Infer gene regulatory network from expression data
Usage
exp2grn(
exp,
regulators = NULL,
eps = 0,
estimator_aracne = "spearman",
estimator_clr = "pearson",
remove_zero = TRUE,
nsplit = 10,
...
)
Arguments
- exp
A gene expression data frame with genes in row names and samples in column names or a `SummarizedExperiment` object.
- regulators
A character vector of regulators (e.g., transcription factors or miRNAs). All regulators must be included in `exp`.
- eps
Numeric value indicating the threshold used when removing an edge: for each triplet of nodes (i,j,k), the weakest edge, say (ij), is removed if its weight is below min(ik),(jk) - eps. Default: 0.
- estimator_aracne
Entropy estimator to be used in ARACNE inference.
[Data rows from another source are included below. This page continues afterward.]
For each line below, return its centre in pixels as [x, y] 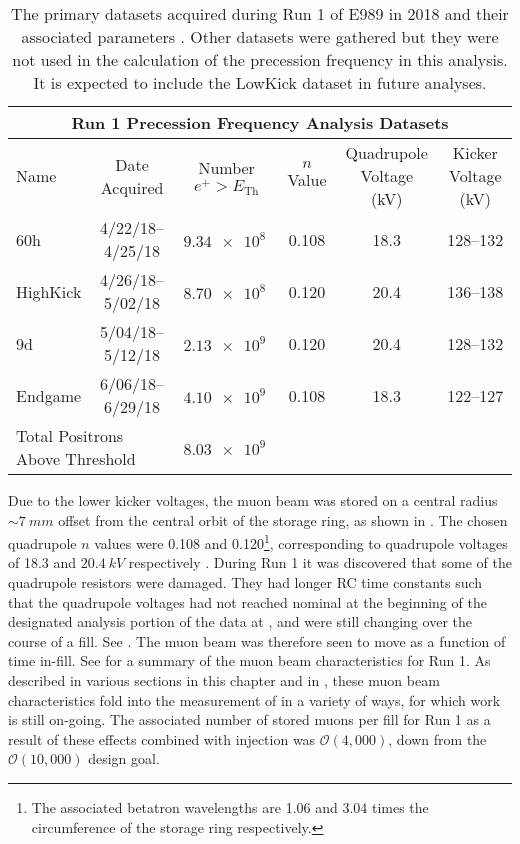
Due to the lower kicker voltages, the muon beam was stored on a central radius [253, 500]
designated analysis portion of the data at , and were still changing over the [240, 621]
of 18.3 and [42, 562]
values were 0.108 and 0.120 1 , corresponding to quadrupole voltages [301, 541]
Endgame [49, 395]
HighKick [49, 291]
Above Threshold [76, 458]
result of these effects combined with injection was [162, 738]
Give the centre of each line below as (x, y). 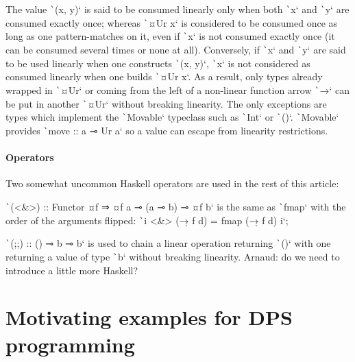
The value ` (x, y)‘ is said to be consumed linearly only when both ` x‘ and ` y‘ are (177, 9)
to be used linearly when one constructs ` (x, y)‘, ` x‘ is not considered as (158, 63)
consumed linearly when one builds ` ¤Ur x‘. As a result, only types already (164, 76)
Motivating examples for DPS (149, 317)
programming (70, 344)
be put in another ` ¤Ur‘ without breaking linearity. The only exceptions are (166, 103)
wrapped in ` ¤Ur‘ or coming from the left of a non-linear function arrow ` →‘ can (177, 89)
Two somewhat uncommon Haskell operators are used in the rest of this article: (172, 183)
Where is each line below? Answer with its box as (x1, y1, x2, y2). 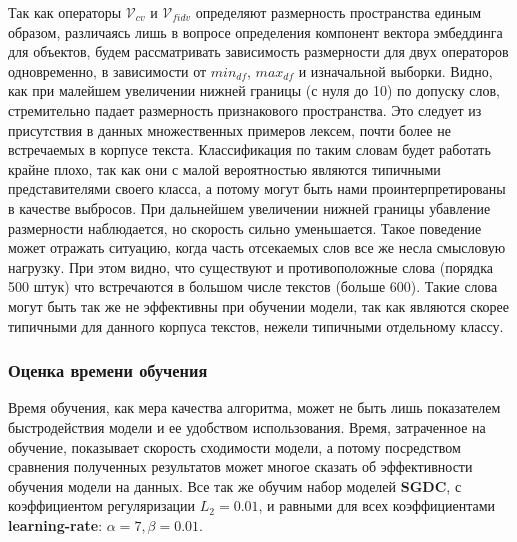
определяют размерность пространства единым (195, 2, 482, 22)
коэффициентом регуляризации (8, 495, 196, 516)
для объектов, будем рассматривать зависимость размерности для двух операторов (8, 41, 509, 62)
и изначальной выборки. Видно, (298, 60, 493, 81)
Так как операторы (8, 2, 122, 22)
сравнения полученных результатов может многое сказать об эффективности (8, 456, 473, 477)
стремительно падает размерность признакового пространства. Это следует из (8, 99, 482, 120)
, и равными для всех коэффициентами (258, 495, 496, 516)
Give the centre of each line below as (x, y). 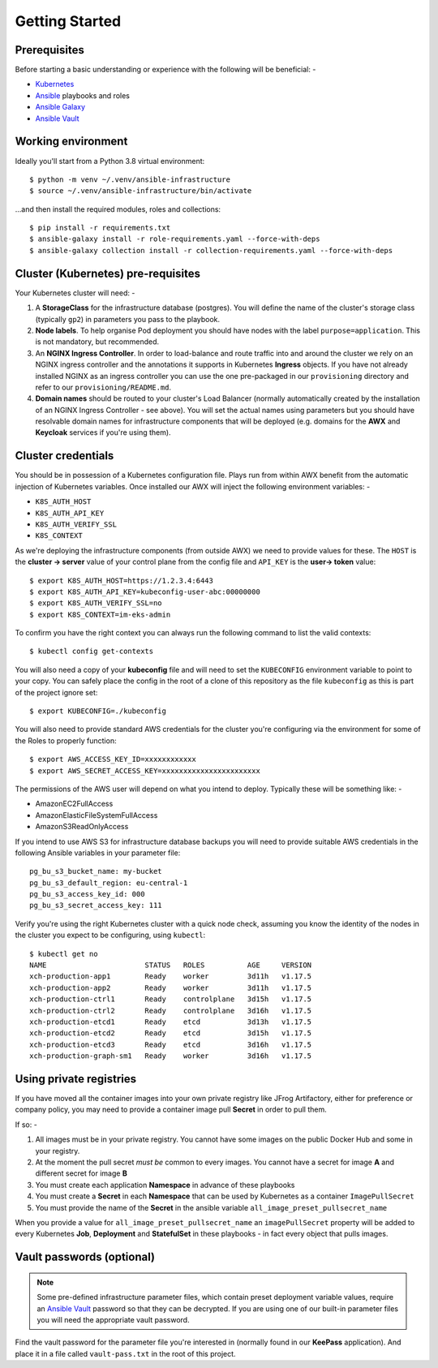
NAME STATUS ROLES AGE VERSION (171, 965)
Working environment (71, 142)
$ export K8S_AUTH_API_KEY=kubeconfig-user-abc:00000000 (145, 592)
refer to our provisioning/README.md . (103, 387)
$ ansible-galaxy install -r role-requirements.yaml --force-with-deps (175, 239)
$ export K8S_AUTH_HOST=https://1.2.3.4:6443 (122, 581)
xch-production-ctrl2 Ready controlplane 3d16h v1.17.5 (171, 1011)
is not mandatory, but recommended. (97, 342)
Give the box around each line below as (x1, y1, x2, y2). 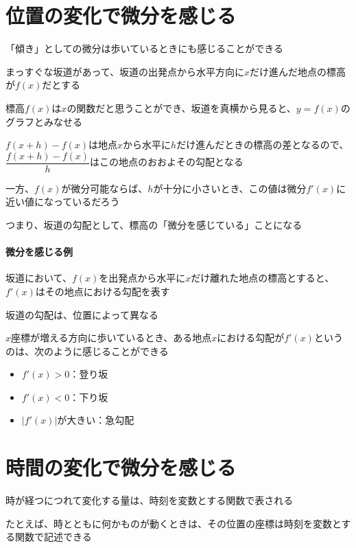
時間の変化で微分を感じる (5, 453, 237, 481)
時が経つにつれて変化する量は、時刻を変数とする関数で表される (5, 493, 294, 507)
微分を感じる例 (5, 244, 73, 259)
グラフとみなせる (5, 114, 82, 128)
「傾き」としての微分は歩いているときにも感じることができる (5, 41, 283, 56)
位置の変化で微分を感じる (5, 1, 237, 30)
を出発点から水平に (99, 271, 186, 285)
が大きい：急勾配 (57, 413, 134, 427)
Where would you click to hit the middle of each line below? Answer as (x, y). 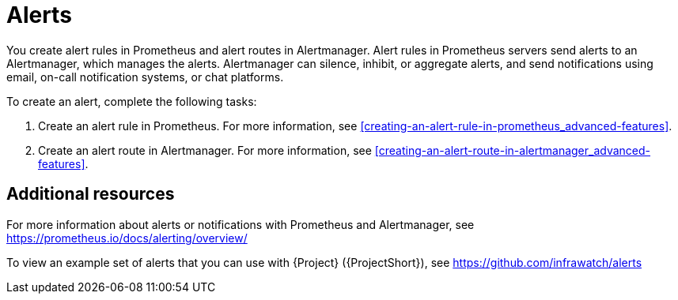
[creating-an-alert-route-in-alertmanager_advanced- (513, 150)
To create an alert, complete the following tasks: (132, 101)
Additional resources (91, 194)
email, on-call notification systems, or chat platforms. (145, 77)
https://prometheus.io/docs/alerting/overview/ (127, 238)
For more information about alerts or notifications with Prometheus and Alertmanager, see (241, 224)
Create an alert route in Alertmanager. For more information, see (205, 150)
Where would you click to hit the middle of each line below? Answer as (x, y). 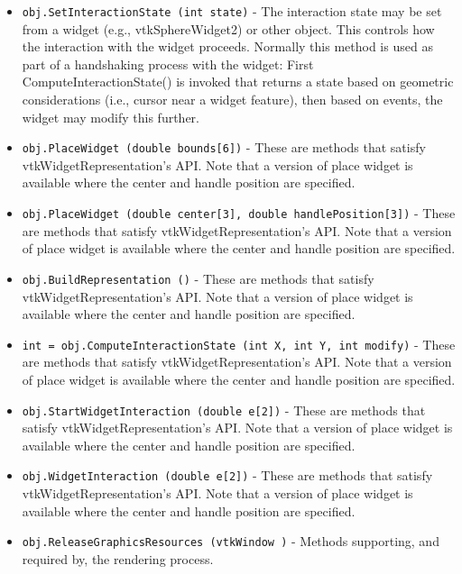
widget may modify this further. (111, 117)
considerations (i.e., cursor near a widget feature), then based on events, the (232, 100)
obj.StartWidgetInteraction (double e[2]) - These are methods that (224, 410)
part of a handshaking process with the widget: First (168, 64)
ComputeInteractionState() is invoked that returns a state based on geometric (238, 82)
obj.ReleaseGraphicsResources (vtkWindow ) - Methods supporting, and (231, 541)
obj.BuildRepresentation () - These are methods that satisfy (198, 278)
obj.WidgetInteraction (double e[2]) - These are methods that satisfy (227, 475)
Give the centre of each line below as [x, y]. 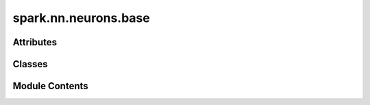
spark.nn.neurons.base [81, 18]
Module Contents [50, 86]
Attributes [35, 42]
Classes [30, 64]
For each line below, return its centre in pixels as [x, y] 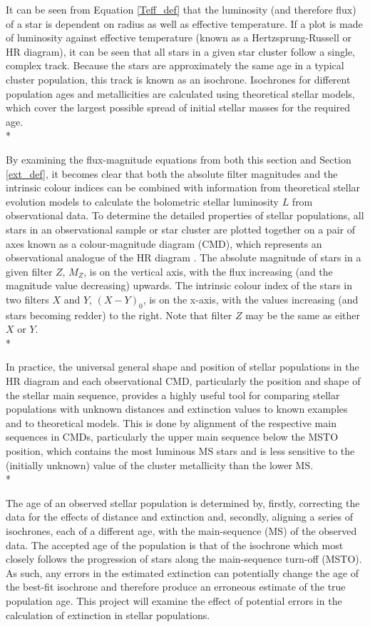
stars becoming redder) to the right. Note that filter [119, 315]
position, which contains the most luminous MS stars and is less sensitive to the [180, 451]
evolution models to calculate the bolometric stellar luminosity [142, 201]
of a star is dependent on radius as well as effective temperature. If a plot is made [184, 23]
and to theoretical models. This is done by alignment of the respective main [171, 422]
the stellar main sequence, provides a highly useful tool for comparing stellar [173, 395]
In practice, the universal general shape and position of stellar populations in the [183, 367]
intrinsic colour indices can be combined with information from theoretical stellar [183, 187]
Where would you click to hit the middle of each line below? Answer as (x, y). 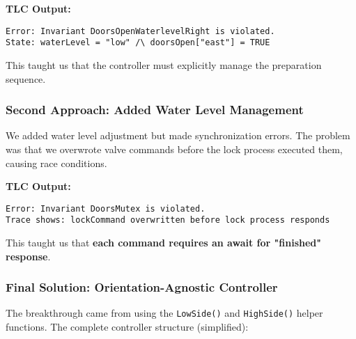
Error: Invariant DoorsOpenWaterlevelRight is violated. (140, 31)
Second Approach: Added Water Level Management (155, 110)
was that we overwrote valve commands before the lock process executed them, (174, 149)
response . (28, 256)
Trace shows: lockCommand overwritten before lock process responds (168, 220)
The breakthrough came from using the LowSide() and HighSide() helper (164, 313)
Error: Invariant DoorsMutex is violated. (106, 208)
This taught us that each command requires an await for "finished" (164, 242)
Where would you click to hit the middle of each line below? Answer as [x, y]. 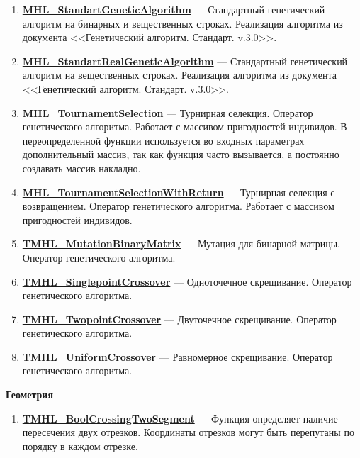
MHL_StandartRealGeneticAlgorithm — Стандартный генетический [185, 61]
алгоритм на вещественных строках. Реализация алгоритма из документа [179, 75]
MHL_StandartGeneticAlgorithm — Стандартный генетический [174, 9]
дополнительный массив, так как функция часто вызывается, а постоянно [181, 154]
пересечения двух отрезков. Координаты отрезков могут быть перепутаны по [188, 432]
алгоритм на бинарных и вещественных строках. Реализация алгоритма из [182, 23]
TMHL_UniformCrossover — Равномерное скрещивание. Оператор [178, 356]
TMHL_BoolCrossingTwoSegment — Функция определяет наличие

One of "mi.empirical", "mi.mm", "mi.shrink", "mi.sg", "pearson", "spearman", or "kendall". Default: "spearman".
- estimator_clr
Entropy estimator to be used in CLR inference. One of "mi.empirical", "mi.mm", "mi.shrink", "mi.sg", "pearson", "spearman", or "kendall". Default: "pearson".
- remove_zero
Logical indicating whether to remove edges whose weight is exactly zero. Zero values indicate edges that were removed by ARACNE. Default: TRUE.
- nsplit
Number of groups in which the edge list will be split. Default: 10.
- ...
Additional arguments passed to `GENIE3::GENIE3()`.